# How to complete this task
With images removed, transcribe each record exactly as it appears.

(Records from a dataset)
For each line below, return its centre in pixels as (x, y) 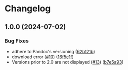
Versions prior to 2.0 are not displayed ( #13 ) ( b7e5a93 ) (68, 62)
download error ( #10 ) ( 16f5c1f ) (43, 57)
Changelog (28, 9)
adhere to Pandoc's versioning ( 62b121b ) (53, 51)
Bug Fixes (17, 41)
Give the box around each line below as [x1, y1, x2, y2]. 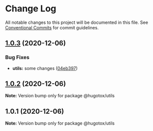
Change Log [5, 3, 56, 14]
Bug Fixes [5, 54, 30, 61]
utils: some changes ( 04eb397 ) [12, 65, 78, 71]
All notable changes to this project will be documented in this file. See [5, 19, 149, 25]
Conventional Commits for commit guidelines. [5, 24, 99, 30]
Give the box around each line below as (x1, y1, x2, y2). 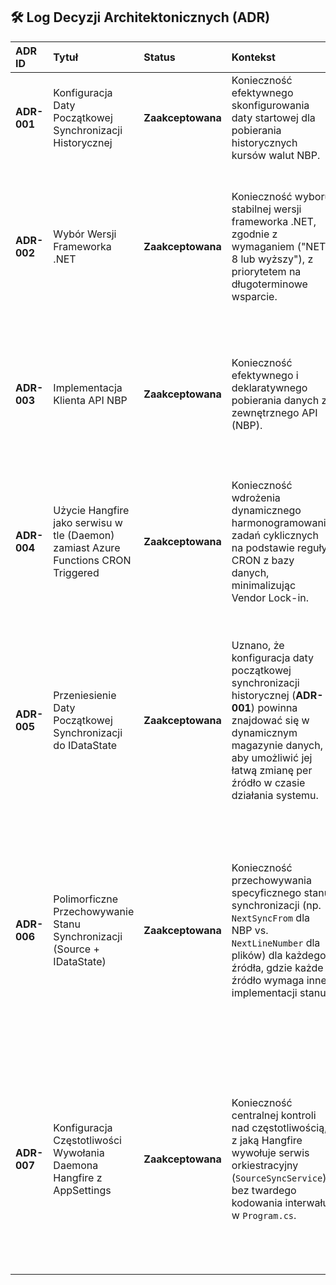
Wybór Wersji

# Expected output
For each line below, return its centre in pixels as (x, y) 
Versions prior to 2.0 are not displayed ( #13 ) ( b7e5a93 ) (68, 62)
download error ( #10 ) ( 16f5c1f ) (43, 57)
Changelog (28, 9)
adhere to Pandoc's versioning ( 62b121b ) (53, 51)
Bug Fixes (17, 41)
Give the box around each line below as [x1, y1, x2, y2]. 
Change Log [5, 3, 56, 14]
Bug Fixes [5, 54, 30, 61]
utils: some changes ( 04eb397 ) [12, 65, 78, 71]
All notable changes to this project will be documented in this file. See [5, 19, 149, 25]
Conventional Commits for commit guidelines. [5, 24, 99, 30]
Give the box around each line below as (x1, y1, x2, y2). 
Wybór Wersji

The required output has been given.